Although not much is known regarding the action of KIF26B on microtubules, it has been mentioned to be crucial for proper axonal outgrowth and kidney development processes, as it regulates the adhesion of the embryonic kidney mesenchyme (26). To the best of our knowledge, no investigation has already proposed the possible link between rs12407427 T/C polymorphism located in this gene and the risk of cancer and neurologic disorders. Few studies have already argued the association of rs12407427 T/C polymorphism and keratoconus susceptibility without explaining the exact underlying mechanism (12, 13). Accordingly, using cohorts from replication studies, the C allele's presence is significantly associated with the risk of keratoconus in white ethnicities (27), which was in agreement with our findings regarding this correlation with SZN and BC susceptibility. Our results are inconsistent with the reports of previously published works emphasizing the role of genetic mutations in the other KIFs and SZN development. Two of KIF2 gene polymorphisms, rs2289883 and rs464058, are located at 5q12.1 region and have been significantly correlated with SZN susceptibility (28). Dramatic associations of four KIF17 gene missense polymorphisms (rs2296225, rs13375609, rs631375, and rs522496) and the risk of SZN was also reported, while only the allelic frequency of rs2296225 locus was observed to be significantly different between these patients and controls (29). In a study on a Chinese population, subgroup analyses showed that the G allele at rs17401966 of the KIF1B gene significantly reduced the risk for hepatocellular carcinoma (30). Moreover, no significant associations were discovered regarding rs296565, rs56368827, rs3738255, and rs3198583 polymorphisms located within the KIF21B gene and ankylosing spondylitis development in a Chinese Han population (31). Using SNP linkage panels, another KIF26B polymorphism, rs1148917, has been correlated with the risk of multiplex familial prostate cancer (32).

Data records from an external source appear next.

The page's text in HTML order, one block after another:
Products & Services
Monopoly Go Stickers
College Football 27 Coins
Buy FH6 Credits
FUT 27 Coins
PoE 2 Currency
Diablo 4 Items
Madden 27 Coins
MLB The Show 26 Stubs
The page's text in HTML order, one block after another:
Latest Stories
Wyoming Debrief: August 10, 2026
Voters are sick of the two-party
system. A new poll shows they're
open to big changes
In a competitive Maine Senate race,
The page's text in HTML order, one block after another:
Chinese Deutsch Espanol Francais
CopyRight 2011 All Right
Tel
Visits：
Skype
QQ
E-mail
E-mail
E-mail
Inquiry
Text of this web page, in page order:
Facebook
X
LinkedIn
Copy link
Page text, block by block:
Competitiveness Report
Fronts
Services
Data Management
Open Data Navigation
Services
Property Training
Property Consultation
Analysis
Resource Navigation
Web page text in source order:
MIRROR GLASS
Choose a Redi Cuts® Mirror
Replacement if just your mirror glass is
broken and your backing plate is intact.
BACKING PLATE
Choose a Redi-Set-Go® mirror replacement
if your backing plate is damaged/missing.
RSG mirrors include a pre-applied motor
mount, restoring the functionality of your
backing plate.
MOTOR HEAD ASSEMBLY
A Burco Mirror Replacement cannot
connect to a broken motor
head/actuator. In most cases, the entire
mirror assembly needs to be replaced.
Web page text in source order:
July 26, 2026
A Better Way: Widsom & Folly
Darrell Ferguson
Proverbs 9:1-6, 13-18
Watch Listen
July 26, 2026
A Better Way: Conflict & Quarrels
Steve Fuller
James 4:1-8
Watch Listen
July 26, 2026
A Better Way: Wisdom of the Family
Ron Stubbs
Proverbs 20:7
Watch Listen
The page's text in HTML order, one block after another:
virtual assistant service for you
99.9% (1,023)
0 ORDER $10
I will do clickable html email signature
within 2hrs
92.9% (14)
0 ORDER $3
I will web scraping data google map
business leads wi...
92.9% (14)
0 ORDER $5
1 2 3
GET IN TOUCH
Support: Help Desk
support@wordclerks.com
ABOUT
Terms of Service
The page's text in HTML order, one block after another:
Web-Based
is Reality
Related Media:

In contrast to what we discovered, a germline mutation in KIF26B rs4498839 (located in the 1q41 region) was not linked with Barrett's esophagus and esophageal adenocarcinoma compared to the ancestry-matched population controls (33).

KIF26B, a gene with evolutionarily conserved functions, plays essential roles in controlling different aspects of cell proliferation and development of the nervous system. However, the function of KIF26B is not fully understood (9). In this study, we aimed to evaluate if a novel locus located in this gene changes the risk of BC and SZN as two major disorders having possible genetic overlap. As our population differs from other ethnicities considering the genetics, lifestyle, and geographic location, similar studies with a larger sample size could provide more details on the relationship between this KIF26B variant and other malignancies and neurologic or cognitive disorders.

Conclusion

Considering all inheritance models and the frequency of associated alleles, KIF26B rs12407427 T/C gene polymorphism might be a novel genetic biomarker for the onset of SZN and BC, their progression, and development in a sample of the Iranian population. However, further studies on a larger sample size and other races are necessary to confirm our findings.